Models and codes for INTERSPEECH 2023 paper DistilXLSR: A Light Weight Cross-Lingual Speech Representation Model
Models | Link |
---|---|
DistilXLSR128 | google drive |
DistilXLSR53 | google drive |
Language Models | google drive |
Our code are based on the fairseq toolkits. You can copy codes
folder into fairseq/fairseq/models
and rename it as distilxlsr (or other names) and use DistilXLSR as other fairseq models such as Wav2vec 2.0 or HuBERT. Please refer to theWav2vec2 guideline for further information about the usage of Wav2vec 2.0.
The selected 10-hour subsets of 5 languages in the Common Voice dataset (Version 5.1) are provided in the data
folder. You can select the mp3 samples according to the tsv
files, convert them to wav format, and save them in paths like $output_path/$language/wav/$file_name
such as /mnt/data/el/wav/common_voice_el_20583960.wav
. Please remember to change the first line of the tsv
files which provides the root folder of all the samples.
Run run_cv.sh
to fine-tune the DisilXLSR models on 5 languages. Training will take about 5 hours on a RTX-3090 GPU.

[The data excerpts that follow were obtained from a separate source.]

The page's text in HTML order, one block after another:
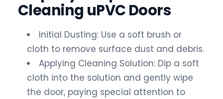
Cleaning uPVC Doors
Initial Dusting: Use a soft brush or
cloth to remove surface dust and debris.
Applying Cleaning Solution: Dip a soft
cloth into the solution and gently wipe
the door, paying special attention to
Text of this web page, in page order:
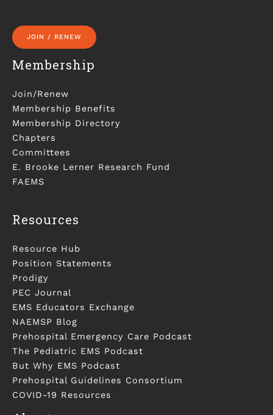
JOIN / RENEW
Membership
Join/Renew
Membership Benefits
Membership Directory
Chapters
Committees
E. Brooke Lerner Research Fund
FAEMS
Resources
Resource Hub
Position Statements
Prodigy
PEC Journal
EMS Educators Exchange
NAEMSP Blog
Prehospital Emergency Care Podcast
The Pediatric EMS Podcast
But Why EMS Podcast
Prehospital Guidelines Consortium
COVID-19 Resources
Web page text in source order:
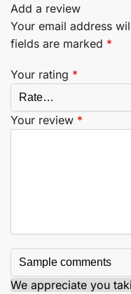
Add a review
Your email address
fields are marked *
Your rating *
Your review *
We appreciate you
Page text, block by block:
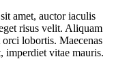
amet, auctor iaculis
risus velit. Aliquam
lobortis. Maecenas
imperdiet vitae mauris.
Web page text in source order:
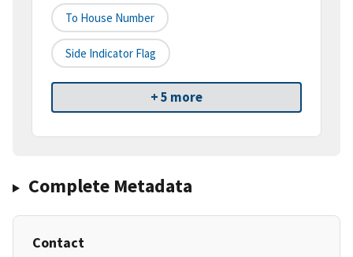
To House Number
Side Indicator Flag
+ 5 more
Complete Metadata
Contact
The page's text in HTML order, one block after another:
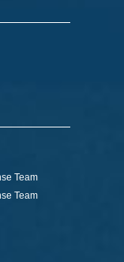
Team
Team
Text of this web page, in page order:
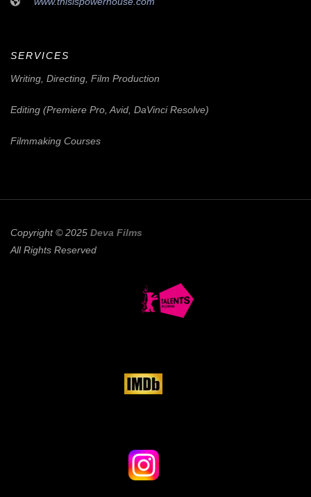
SERVICES
Writing, Directing, Film Production
Editing (Premiere Pro, Avid, DaVinci Resolve)
Filmmaking Courses
Copyright © 2025 Deva Films
All Rights Reserved
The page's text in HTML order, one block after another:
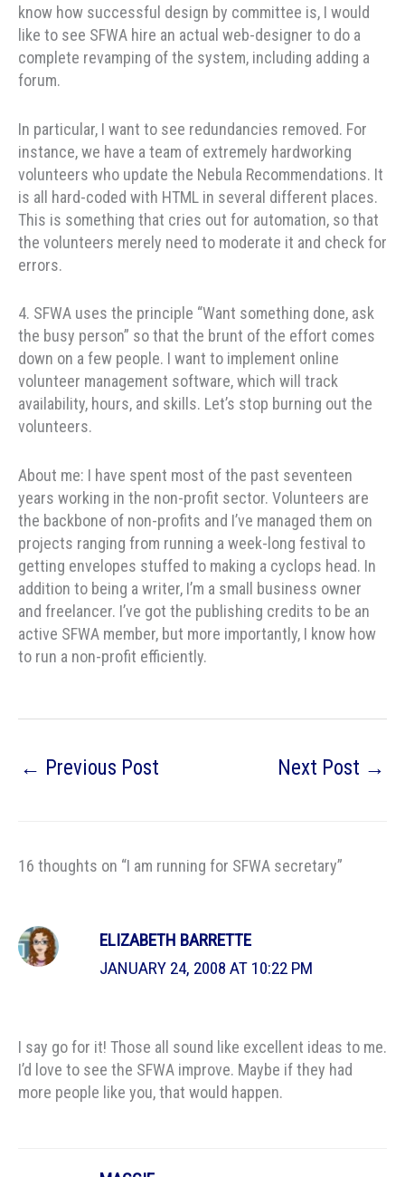
know how successful design by committee is, I would
like to see SFWA hire an actual web-designer to do a
complete revamping of the system, including adding a
forum.
In particular, I want to see redundancies removed. For
instance, we have a team of extremely hardworking
volunteers who update the Nebula Recommendations. It
is all hard-coded with HTML in several different places.
This is something that cries out for automation, so that
the volunteers merely need to moderate it and check for
errors.
4. SFWA uses the principle “Want something done, ask
the busy person” so that the brunt of the effort comes
down on a few people. I want to implement online
volunteer management software, which will track
availability, hours, and skills. Let’s stop burning out the
volunteers.
About me: I have spent most of the past seventeen
years working in the non-profit sector. Volunteers are
the backbone of non-profits and I’ve managed them on
projects ranging from running a week-long festival to
getting envelopes stuffed to making a cyclops head. In
addition to being a writer, I’m a small business owner
and freelancer. I’ve got the publishing credits to be an
active SFWA member, but more importantly, I know how
to run a non-profit efficiently.
← Previous Post Next Post →
16 thoughts on “I am running for SFWA secretary”
ELIZABETH BARRETTE
JANUARY 24, 2008 AT 10:22 PM
I say go for it! Those all sound like excellent ideas to me.
I’d love to see the SFWA improve. Maybe if they had
more people like you, that would happen.
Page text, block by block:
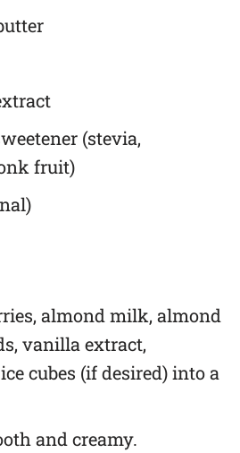
(stevia,
fruit)
almond milk, almond
vanilla extract,
cubes (if desired) into a
and creamy.
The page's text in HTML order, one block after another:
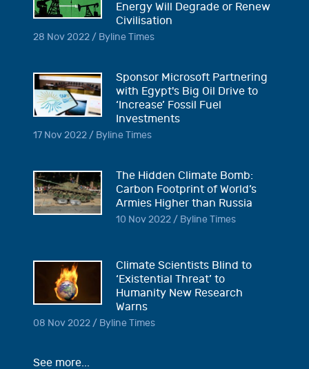
Energy Will Degrade or Renew
Civilisation
28 Nov 2022 / Byline Times
Sponsor Microsoft Partnering
with Egypt's Big Oil Drive to
‘Increase’ Fossil Fuel
Investments
17 Nov 2022 / Byline Times
The Hidden Climate Bomb:
Carbon Footprint of World’s
Armies Higher than Russia
10 Nov 2022 / Byline Times
Climate Scientists Blind to
‘Existential Threat’ to
Humanity New Research
Warns
08 Nov 2022 / Byline Times
See more...
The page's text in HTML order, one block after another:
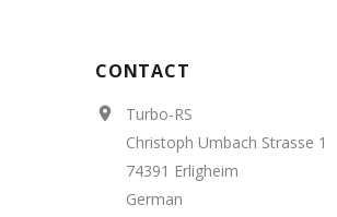
CONTACT

Turbo-RS
Christoph Umbach Strasse 1
74391 Erligheim
German
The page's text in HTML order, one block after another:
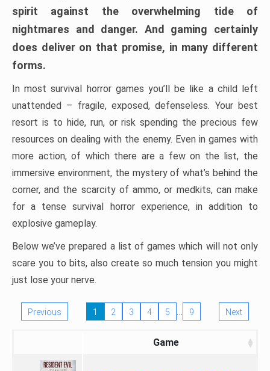
spirit against the overwhelming tide of
nightmares and danger. And gaming certainly
does deliver on that promise, in many different
forms.
In most survival horror games you’ll be like a child left
unattended – fragile, exposed, defenseless. Your best
resort is to hide, run, or risk spending the precious few
resources on dealing with the enemy. Even in games with
more action, of which there are a few on the list, the
immersive environment, the mystery of what’s behind the
corner, and the scarcity of ammo, or medkits, can make
for a tense survival horror experience, in addition to
explosive gameplay.
Below we’ve prepared a list of games which will not only
scare you to bits, also create so much tension you might
just lose your nerve.
Previous 1 2 3 4 5 … 9 Next
Game
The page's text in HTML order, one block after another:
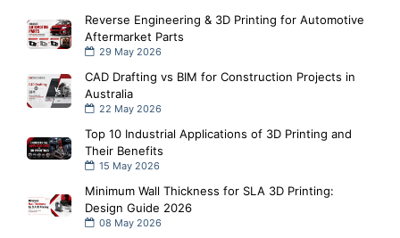
Reverse Engineering & 3D Printing for Automotive
Aftermarket Parts
29 May 2026
CAD Drafting vs BIM for Construction Projects in
Australia
22 May 2026
Top 10 Industrial Applications of 3D Printing and
Their Benefits
15 May 2026
Minimum Wall Thickness for SLA 3D Printing:
Design Guide 2026
08 May 2026
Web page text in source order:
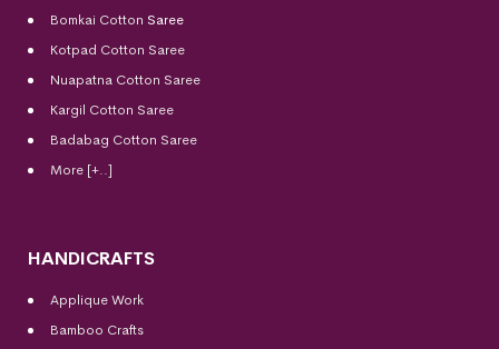
Bomkai Cotton Saree
Kotpad Cotton Saree
Nuapatna Cotton Saree
Kargil Cotton Saree
Badabag Cotton Saree
More [+..]
HANDICRAFTS
Applique Work
Bamboo Crafts
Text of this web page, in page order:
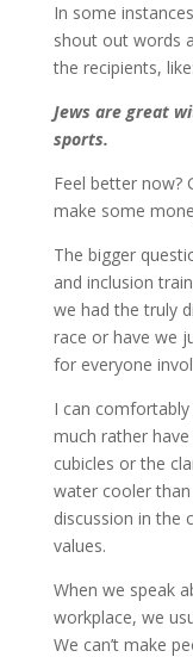
In some
shout out words
the recipients, like:
Jews are great
sports.
Feel better now?
make some
The bigger
and inclusion
we had the truly
race or have we
for everyone
I can comfortably
much rather
cubicles or the
water cooler
discussion in the
values.
When we speak
workplace, we
We can’t make
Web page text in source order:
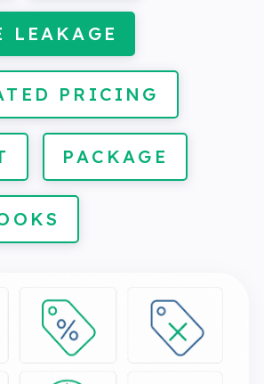
LEAKAGE
PRICING
PACKAGE
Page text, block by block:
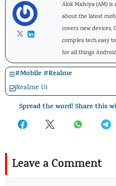
Alok Malviya (AM)
about the latest
covers new devices,
complex tech easy
for all things
#Mobile#Realme
Realme Ui
Spread the word! Share this
Leave a Comment
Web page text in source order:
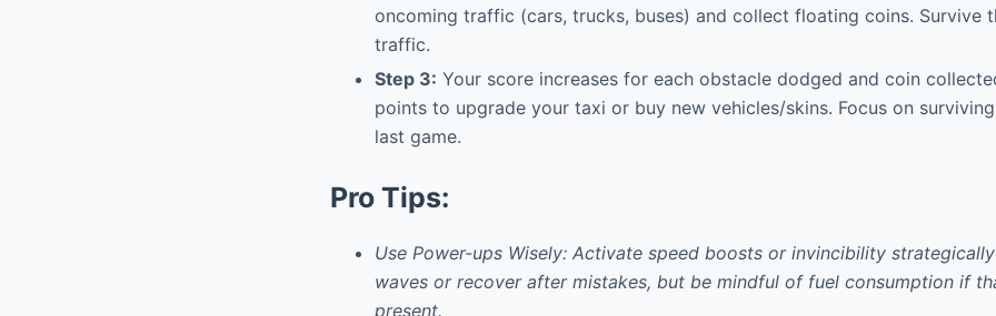
oncoming traffic (cars, trucks, buses) and collect floating coins. Survive
traffic.
Step 3: Your score increases for each obstacle dodged and coin
points to upgrade your taxi or buy new vehicles/skins. Focus on
last game.
Pro Tips:
Use Power-ups Wisely: Activate speed boosts or invincibility
waves or recover after mistakes, but be mindful of fuel consumption if
present.
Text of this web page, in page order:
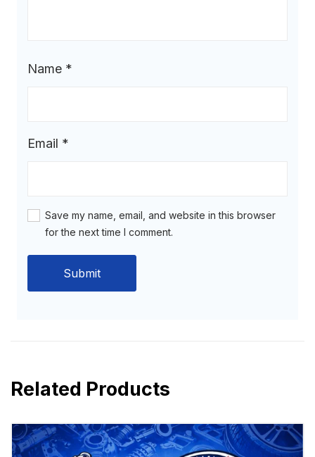
Name *
Email *
Save my name, email, and website in this browser
for the next time I comment.
Related Products

You can download the language models from the link in the table above. Unzip the models.
Run stage 1 in decode.sh
to decode the models. The Sclite toolkit is used for scoring, so we should format the transcription files for Sclite, and stage 2 in decode.sh
does this. After scoring, the results are printed on the screen.
We trained conformer-based E2E models and DNN-HMM (rather than GMM-HMM) models on 5 Common Voice languages, with the same no more than 10 hours subset.
Models | el | nl | eu | ia | pl | average |
---|---|---|---|---|---|---|
XLSR53 | 10.7 | 12.4 | 29.5 | 27.1 | 25.5 | 21.04 |
Proposed | 14.2 | 14.9 | 33.8 | 34.4 | 28.8 | 25.22 |
DNN-HMM | 43.4 | 10.26 | 25.77 | 71.71 | 21.48 | 34.524 |
E2E | 65.6 | 51.9 | 21.1 | 77.9 | 30.5 | 49.4 |
DistilXLSR models can also be used as feature extractors. The Python codes below show the method for loading the model and extracting features.
import torch
from fairseq.models.distilXLSR import DistilXLSR, DistilXLSRConfig
model_path = "path to the downloaded model checkpoint"
checkpoint = torch.load(model_path)
pretrained_model_cfg = checkpoint["Config"]["model"]
pretrained_model_cfg = DistilXLSRConfig(pretrained_model_cfg)
model = DistilXLSR(pretrained_model_cfg)
model.load_state_dict(checkpoint["Student"])
data = torch.randn(1, 10000) # (B, len_audio)
padding_mask = torch.zeros(1, 10000) # 1 for padded samples
(final_output, layer_results), padding_mask = model.forward(
source=data,
padding_mask=padding_mask,
ret_layer_results=True
)
if model.encoder.layer_norm_first:
layer_hiddens = [i[2] for i in layer_results]
layer_hiddens.pop(0)
layer_hiddens.append(final_output)
else:
layer_hiddens = [i[0] for i in layer_results]
x = layer_hiddens[-1]
print(x.shape)
Please note that for the layer_norm_first
models (XLSR-53 or XLSR-128) we use the outputs of the first layernorm module of each transformer layer as the output features; for the other models (or layer_norm_last
models such as Wav2vec 2.0 base) we simply use the outputs of each transformer layer.